Megan Greene, economista da Economist Intelligence Unit, diz que só com a Irlanda fora da Zona Euro o país pode voltar a ter boas perspectivas de crescimento.
Num artigo de opinião publicado hoje no “Financial Times”, Megan Greene, economista irlandesa da Economist Intelligence Unit, explica as razões porque defende que a Irlanda deve sair da Zona Euro.

“Incumprimento na dívida soberana, recapitalização massiva do sistema financeiro e forte queda nos salários são as razões apontadas para os países periféricos não saírem da Zona Euro. Mas, no caso da Irlanda, todas estas coisas vão acontecer de qualquer forma”, diz Megan Greene.

A economista considera que o Governo irlandês evitou o “desastre imediato” ao conseguir aprovar o Orçamento para 2011, mas tem agora que decidir o que fazer a seguir.
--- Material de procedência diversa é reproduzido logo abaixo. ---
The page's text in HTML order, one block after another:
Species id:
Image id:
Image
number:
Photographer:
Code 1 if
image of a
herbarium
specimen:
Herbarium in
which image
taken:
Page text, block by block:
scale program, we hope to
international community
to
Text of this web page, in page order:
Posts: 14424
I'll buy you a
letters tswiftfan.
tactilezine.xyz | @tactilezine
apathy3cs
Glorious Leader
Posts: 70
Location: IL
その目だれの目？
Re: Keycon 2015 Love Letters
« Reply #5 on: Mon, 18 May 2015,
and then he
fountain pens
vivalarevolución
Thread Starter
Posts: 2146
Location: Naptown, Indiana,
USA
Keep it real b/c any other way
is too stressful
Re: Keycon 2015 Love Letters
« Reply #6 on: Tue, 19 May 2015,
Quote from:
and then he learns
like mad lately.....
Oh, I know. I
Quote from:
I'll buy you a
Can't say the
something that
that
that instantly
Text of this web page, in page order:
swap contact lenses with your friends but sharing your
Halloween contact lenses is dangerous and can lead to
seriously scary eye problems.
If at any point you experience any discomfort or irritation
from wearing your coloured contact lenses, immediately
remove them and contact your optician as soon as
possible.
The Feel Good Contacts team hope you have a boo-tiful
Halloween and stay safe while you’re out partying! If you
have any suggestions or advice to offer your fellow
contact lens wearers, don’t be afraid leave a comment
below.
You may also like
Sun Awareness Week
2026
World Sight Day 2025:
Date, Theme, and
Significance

Uma vez que “as novas medidas de austeridade são insuficientes para colocar a Irlanda no caminho certo”, Greene defende que a saída do euro deve ser “seriamente considerada”.
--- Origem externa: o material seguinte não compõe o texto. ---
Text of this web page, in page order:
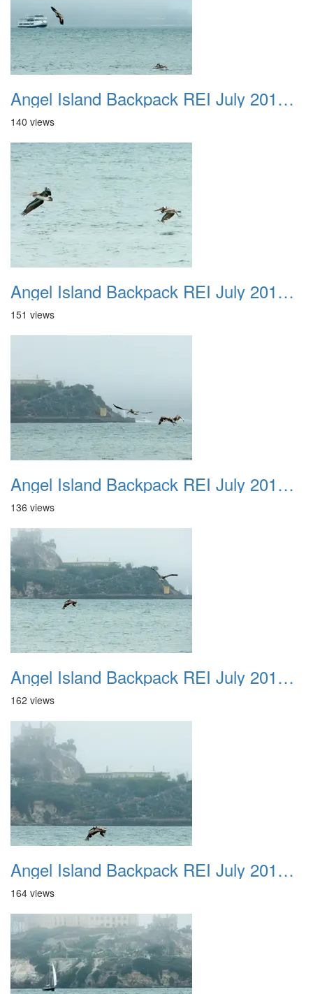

Para a economista, uma reestruturação da dívida irlandesa é inevitável em 2013, quando expirar o recurso ao fundo de resgate do euro e a necessidade do Estado irlandês injectar mais dinheiro nos bancos “parece quase certa”. E dado não ter moeda própria, a Irlanda tem que proceder a uma descida interna dos salários, para ganhar competitividade.

“Tudo isto é pessimista, mas também existe um cenário optimista: se a Irlanda sair do euro, pode passar a ter boas perspectivas de crescimento”, diz Greene, lembrando que o país tem uma força de trabalho “altamente qualificada, um mercado de trabalho aberto e um sector exportador robusto”.

Além disso, defende a economista da EIU, a Irlanda já há muito tempo efectuou as reformas estruturais que Portugal e Espanha estão agora a implementar e o Reino Unido, o seu principal parceiro comercial, tem perspectivas de crescimento muito mais favoráveis do que outros países da Zona Euro.

Reconhecendo que sair do euro “não será um processo fácil”, Greene diz que os investidores iriam reconhecer que a Irlanda tinha “batido do fundo” e depressa iria voltar a apresentar um ritmo de crescimento sustentável.

“Tudo isto seria doloroso. Mas, para onde quer que olhemos, não há respostas fáceis e sem dor para a crise de dívida da Irlanda”, diz a economista, que defende assim que a “Irlanda é a melhor candidata a abandonar o euro”, pelo que os seus “políticos e cidadãos deveriam considerar seriamente esta opção”.